Flag of Belize Coat of Arms of Belize
Flag Coat of Arms
Motto: Sub Umbra Floreo
(Latin for "Under the Shade I Flourish")
Anthem: Land of the Free
Royal anthem: God Save the Queen
Location of Belize
Capital Belmopan
Largest city Belize City
Official language English (significant number of people speak Spanish and Kriol)
Government Commonwealth Realm
 - Monarch Elizabeth II
 - Governor-General Colville Young
 - Prime Minister Said Musa
Independence From the United Kingdom 
 - Date September 21, 1981 
 - Total 22,966 km² (150th)
8,867 sq mi 
 - Water (%) 0.7
 - July 2006 estimate 291,000 (179th**)
 - Density 12/km² (203rd**)
31/sq mi
GDP (PPP) 2005 estimate
 - Total $2.098 billion (163rd)
 - Per capita $7,832 (77th)
HDI  (2003) 0.753 (medium) (91st)
Currency Belizean dollar (BZD)
Time zone (UTC-6)
Internet TLD .bz
Calling code +501
** These ranks are based on the 2005 figures.

Belize, formerly known as British Honduras, is a small nation on the eastern coast of Central America on the Caribbean Sea bordered by Mexico to the northwest and Guatemala to the west and south. The country is a parliamentary democracy and constitutional monarchy which recognizes Queen Elizabeth II as Sovereign. The name is shared by the Belize River, Belize's longest river, and Belize City, the former capital and largest city.

The only English-speaking country in Central America, Belize was a British colony for more than a century and was known as British Honduras until 1973. It became an independent nation in 1981. Belize is a member of the Caribbean Community (CARICOM) and the Sistema de Integración Centroamericana (SICA) and considers itself to be culturally both Caribbean and Central American.

Belize is the smallest (in terms of population) non-island sovereign state in the Americas.




Xunantunich, Belize
Xunantunich, Belize

The Maya civilization spread over Belize between 1500 BC and 300 AD and flourished until about 900 AD. European settlement began with British Jews, privateers and shipwrecked English seamen as early as 1638.

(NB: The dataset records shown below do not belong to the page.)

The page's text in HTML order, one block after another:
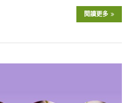
閱讀更多
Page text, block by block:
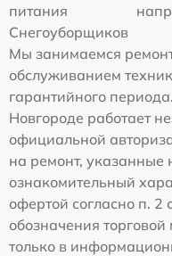
питания
Снегоуборщиков
Мы занимаемся
обслуживанием
гарантийного
Новгороде работает
официальной
на ремонт, указанные
ознакомительный
офертой согласно п.
обозначения
только в
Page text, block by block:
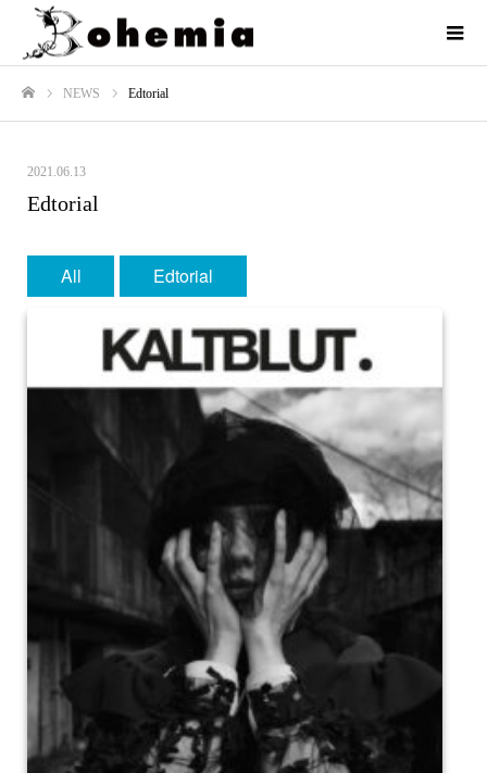
NEWS Edtorial
2021.06.13
Edtorial
All Edtorial

The origin of the name Belize is not terribly clear, but one theory is that it derives from the Spanish pronunciation of Peter Wallace which is the last name of the pirate who created the first settlement in Belize in 1638. Another possibility is that the name is from the Maya word belix, meaning "muddy water", applied to the Belize River.

The early "settlement of Belize in the Bay of Honduras" grew from a few habitations located at Belize Town and St George's Caye into a de-facto colony of the United Kingdom during the late 18th century. In the early 19th century the settlement was called British Honduras, and in 1871 it became a Crown Colony.

Hurricane Hattie inflicted significant damage upon Belize in 1961. The government decided that a coastal capital city lying below sea level was too risky. Over several years, the British colonial government designed a new capital, Belmopan, at the exact geographic centre of the country, and in 1970 began slowly moving the governing offices there.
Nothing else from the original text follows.